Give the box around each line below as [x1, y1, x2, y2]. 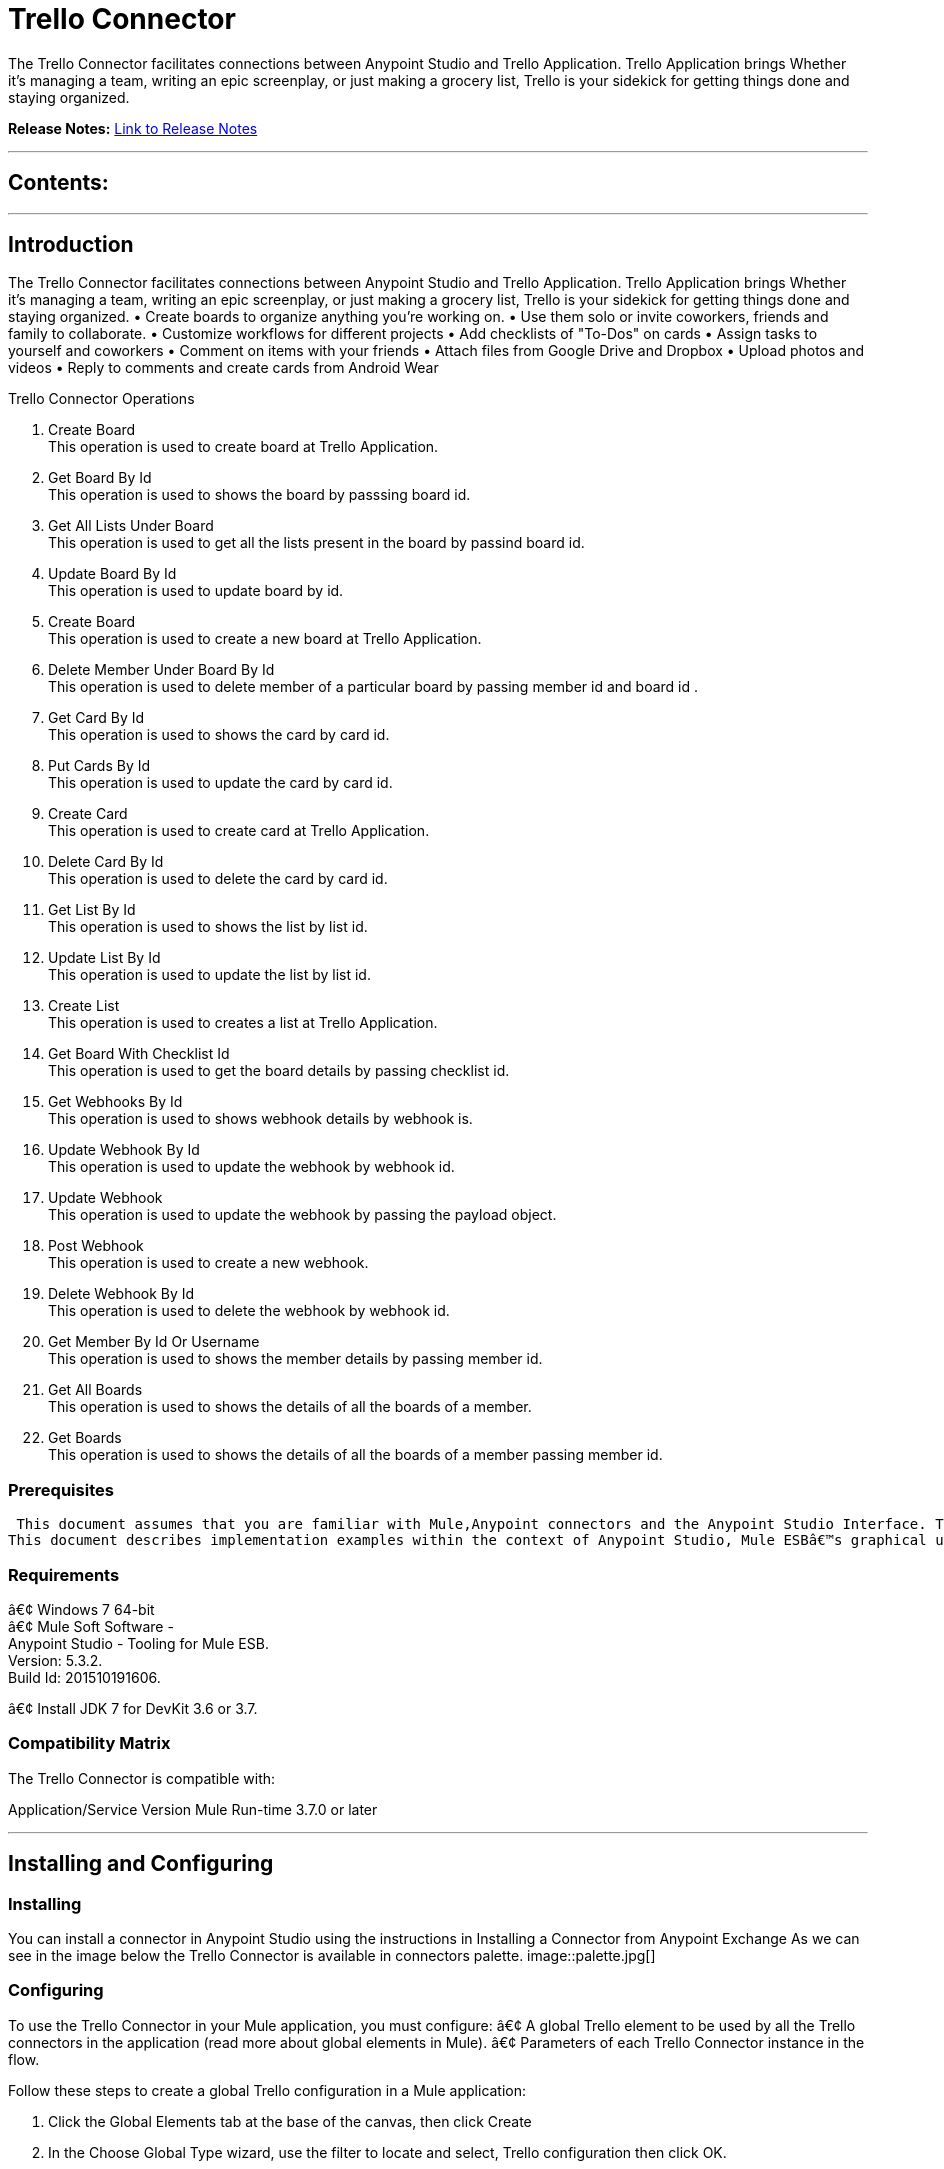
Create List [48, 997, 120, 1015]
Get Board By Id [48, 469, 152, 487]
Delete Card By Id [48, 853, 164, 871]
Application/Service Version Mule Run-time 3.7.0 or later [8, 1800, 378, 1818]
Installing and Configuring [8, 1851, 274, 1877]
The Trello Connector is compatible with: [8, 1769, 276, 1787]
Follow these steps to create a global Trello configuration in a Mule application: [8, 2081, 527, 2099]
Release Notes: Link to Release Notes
□ □ □ □
• **Exercise brief**: Output all the material verbatim, skipping every image.

• **Solution to this problem**:
Give the box around each line below as [x1, y1, x2, y2]. 
Create List [48, 997, 120, 1015]
Get Board By Id [48, 469, 152, 487]
Delete Card By Id [48, 853, 164, 871]
Application/Service Version Mule Run-time 3.7.0 or later [8, 1800, 378, 1818]
Installing and Configuring [8, 1851, 274, 1877]
The Trello Connector is compatible with: [8, 1769, 276, 1787]
Follow these steps to create a global Trello configuration in a Mule application: [8, 2081, 527, 2099]
Release Notes: Link to Release Notes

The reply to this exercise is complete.